Pork belly...pork belly...yum. It's bacon in it's un-smoked and un-cured state in it's delicious fatty glory. I picked one up one week ago at Sanagan's Meat Locker, my favourite butcher (he sells only locally-raised, organic, quality meats in Kensington Market). What I love about them, is that they have honestly good prices for their products, unlike some other places which can create quite a hole in my wallet. The price for their pork belly? 3.99 per pound. AWESOME! Additionally, they are friendly, helpful and informative (they can tell you about what the animal eats, it's breed, etc.).
When I took it home, it was butchered. I removed the skin and hairs off the skin and used it to make chicharons - fried pork skin. The belly I separated into two parts, the leaner piece from the fattier, more succulent one. Due to the amount of meat we already ate and had leftover, I put the belly into the freezer until Sunday morning.

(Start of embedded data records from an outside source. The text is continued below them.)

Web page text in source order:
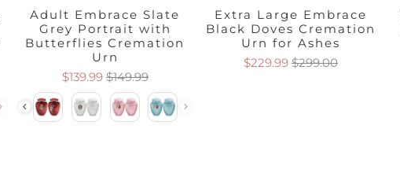
Extra Large Embrace
Black Doves Cremation
Urn for Ashes
$229.99 $299.00
Adult Embrace Slate
Grey Portrait with
Butterflies Cremation
Urn
$139.99 $149.99
Color
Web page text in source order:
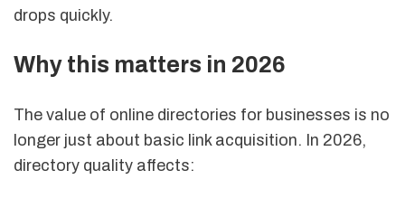
drops quickly.
Why this matters in 2026
The value of online directories for businesses is no
longer just about basic link acquisition. In 2026,
directory quality affects:
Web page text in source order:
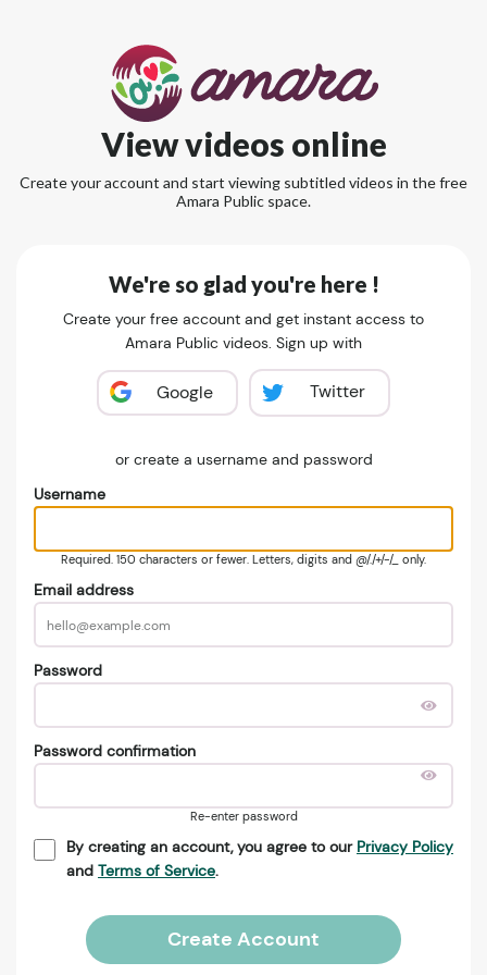
View videos online
Create your account and start viewing subtitled videos in the free
Amara Public space.
We're so glad you're here !
Create your free account and get instant access to
Amara Public videos. Sign up with
Google Twitter
or create a username and password
Username
Required. 150 characters or fewer. Letters, digits and @/./+/-/_ only.
Email address
Password
Password confirmation
Re-enter password
By creating an account, you agree to our Privacy Policy
and Terms of Service.
Create Account
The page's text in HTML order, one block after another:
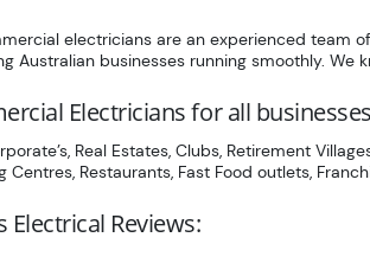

When the meat was defrosted, it was seared in a very hot cast-iron pan.
|The searing belly.|
King oyster mushrooms were sliced half an inch thick, scored in a cross-hatch pattern then seared in canola oil, until crisp, earthy and delicious. The caps off the mushrooms were sliced 1/4 of an inch thick and pickled in sesame oil, rice vinegar, sugar, water and salt.A coconut gel was created using coconut milk, my of my favourite flavours, thai bird's eyes chiles and kaffir lime leaves. It was reduced until 1/3 of it's original volume, then 1% agar-agar went in to gel it. Meanwhile the pork was braising in an incredible aromatic base of veal stock, lemongrass, ginger, kaffir lime, sugar, fish sauce, mirin and garlic. Leeks were sliced into rounds and braised in the last moments of the braising process absorbing the complex pork-tinged cooking liquid. Thinly sliced leeks were crisped up in a cast-iron pan.
After the pork was tender, I removed it from the braising liquid and chilled it in the fridge. It was cut into squared and was seared quickly, making it crusty and well-browned. The braising liquid was strained, reduced then thickened with cornstarch.
Due to the sugar content in the braising liquid, the pork belly attained an excellent charred colour. It crisped up beautifully. As the sauce reduced, and the coconut gel set, I started plating up the dish. A dollop of coconut gel was the base followed by the square of pork belly, the seared mushrooms and the pickled mushrooms atop of the belly, the braised leek was plated next to the belly followed by the reduced braising liquid and some green onion.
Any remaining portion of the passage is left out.